To that point, your security team should also be correlating user activity and data interaction regularly. When coupled with insight around possible trigger points, this correlation of activity and interaction can help the team be proactive with their work to uncover privilege abuse and potential data loss risks.
3. Incomplete or ineffective processes
As mentioned earlier, the average cost of insider threats is a staggering $11.45 million. But this figure can increase drastically when an organization lacks an effective process for addressing insider threats in a timely fashion. While the average number of days to address an incident is 77, according to Ponemon, 35% of companies took more than 90 days, which equates to an average cost of $13.71 million.
Without a streamlined process in place, your team could spend hours trying to determine whether a potential threat requires follow up. That was the case for Certified Collateral Corporation (CCC), whose security team took six to seven hours to assess potential threats.

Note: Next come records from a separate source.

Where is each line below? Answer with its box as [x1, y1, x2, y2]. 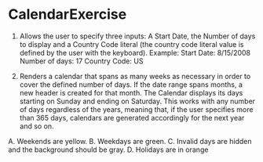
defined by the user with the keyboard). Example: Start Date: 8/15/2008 [19, 48, 251, 57]
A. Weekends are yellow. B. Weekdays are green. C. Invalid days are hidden [8, 136, 252, 146]
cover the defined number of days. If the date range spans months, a [19, 80, 243, 89]
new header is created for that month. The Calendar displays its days [19, 88, 243, 97]
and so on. [19, 121, 54, 131]
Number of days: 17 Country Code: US [19, 56, 144, 66]
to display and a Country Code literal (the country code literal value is [19, 39, 244, 49]
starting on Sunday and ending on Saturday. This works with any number [19, 96, 256, 106]

Improve your mean response time
When insider threats occur, it’s essential to accelerate your mean time to respond (MTTR). CCC, from the example above, reduced the time spent on initial investigations from six to seven hours to between 10 and 15 minutes using the Proofpoint Insider Threat Management (ITM) solution.
The most effective ITM programs include cross-departmental engagement, which means not everyone will have the experience to understand the IT team’s jargon or analysis. Using a platform that can highlight relevant evidence in easy-to-understand reports makes sharing evidence easier for decision-making purposes.

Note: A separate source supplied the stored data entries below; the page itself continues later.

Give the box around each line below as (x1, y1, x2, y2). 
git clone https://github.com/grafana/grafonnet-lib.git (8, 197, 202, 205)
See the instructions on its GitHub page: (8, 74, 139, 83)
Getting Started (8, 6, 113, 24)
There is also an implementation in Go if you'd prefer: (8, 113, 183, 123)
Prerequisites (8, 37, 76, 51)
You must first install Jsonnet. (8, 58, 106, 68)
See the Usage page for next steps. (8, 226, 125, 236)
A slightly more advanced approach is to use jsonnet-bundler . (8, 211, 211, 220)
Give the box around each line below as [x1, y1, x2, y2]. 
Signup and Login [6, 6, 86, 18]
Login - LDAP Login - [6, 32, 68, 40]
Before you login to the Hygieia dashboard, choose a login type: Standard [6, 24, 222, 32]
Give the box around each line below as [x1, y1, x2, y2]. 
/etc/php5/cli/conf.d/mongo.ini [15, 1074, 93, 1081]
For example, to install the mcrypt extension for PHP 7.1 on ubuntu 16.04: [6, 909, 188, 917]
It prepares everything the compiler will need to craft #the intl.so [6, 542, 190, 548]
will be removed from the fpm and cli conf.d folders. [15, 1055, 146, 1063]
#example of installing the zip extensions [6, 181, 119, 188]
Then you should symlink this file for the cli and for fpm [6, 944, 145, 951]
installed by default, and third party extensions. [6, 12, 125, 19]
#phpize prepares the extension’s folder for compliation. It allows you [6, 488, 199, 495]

4. Lack of a modern approach to DLP
There are more ways organizations can suffer a data loss incident now than ever before, especially when you consider the burgeoning gig economy that requires more company outsiders to have access to more sensitive company information.
Data loss prevention (DLP) programs that companies once implemented to remain compliant typically create too much friction for digitally native employees. This ultimately leads to employees identifying workarounds that can unintentionally increase the threat surface, completely counteracting the intended goal of implementing a DLP solution.
Update your DLP approach
Push your team to move away from a traditional approach to DLP. After all, data doesn’t move itself; people move data. A modern approach to endpoint DLP requires implementing a people-centric solution that changes the way organizations detect, prevent and respond to insider threat incidents based on a combination of how risky the user is and how sensitive the data is.

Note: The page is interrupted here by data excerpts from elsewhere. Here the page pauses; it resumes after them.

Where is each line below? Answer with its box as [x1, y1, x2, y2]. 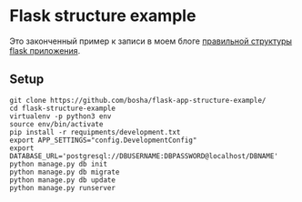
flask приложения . [9, 45, 81, 56]
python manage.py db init [9, 159, 107, 168]
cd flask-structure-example [9, 104, 116, 113]
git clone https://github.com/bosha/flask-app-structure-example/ [9, 96, 267, 105]
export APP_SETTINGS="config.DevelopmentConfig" [9, 136, 197, 145]
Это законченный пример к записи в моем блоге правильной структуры [9, 35, 293, 46]
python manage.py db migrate [9, 167, 120, 177]
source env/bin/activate [9, 119, 104, 128]
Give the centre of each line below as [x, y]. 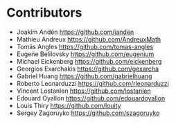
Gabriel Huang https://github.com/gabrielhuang [84, 76]
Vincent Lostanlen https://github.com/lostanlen [84, 91]
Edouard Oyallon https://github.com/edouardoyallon [91, 98]
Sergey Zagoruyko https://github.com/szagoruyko [88, 113]
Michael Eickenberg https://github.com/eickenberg [89, 61]
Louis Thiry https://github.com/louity [69, 105]
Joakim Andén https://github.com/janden [75, 32]
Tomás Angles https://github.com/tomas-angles [85, 46]

Gaining real-time visibility into the context around data movement can help security teams more effectively identify risky data movement. It enables more effective prevention and resolution efforts to stop data loss incidents before they can cause significant financial or brand damage to an organization.
Key takeaways
By better understanding where your vulnerabilities are among your employees and within your internal company processes, you can take steps to prevent data loss and insider threat risk. Giving yourself greater visibility into early indicators that may trigger an insider threat incident will allow you to address vulnerabilities and mitigate the risks associated with insider threats more effectively.